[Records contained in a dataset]
★ ★ ★ ★ ★
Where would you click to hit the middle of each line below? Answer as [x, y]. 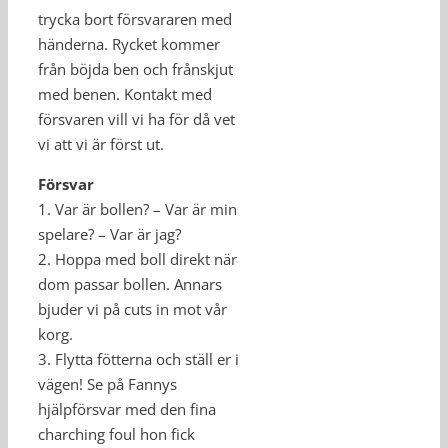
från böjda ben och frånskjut [135, 69]
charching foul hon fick [116, 434]
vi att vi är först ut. [101, 144]
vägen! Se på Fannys [107, 384]
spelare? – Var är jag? [109, 234]
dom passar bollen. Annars [130, 284]
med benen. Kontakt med [125, 94]
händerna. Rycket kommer [129, 44]
★ ★ ★ ★ ★
REQUIREMENT: Word for word, give the entries back in full; the pictures do not belong in the copy.

ANSWER SPACE:
Where would you click to hit the middle of each line below? Answer as [x, y]. 
från böjda ben och frånskjut [135, 69]
charching foul hon fick [116, 434]
vi att vi är först ut. [101, 144]
vägen! Se på Fannys [107, 384]
spelare? – Var är jag? [109, 234]
dom passar bollen. Annars [130, 284]
med benen. Kontakt med [125, 94]
händerna. Rycket kommer [129, 44]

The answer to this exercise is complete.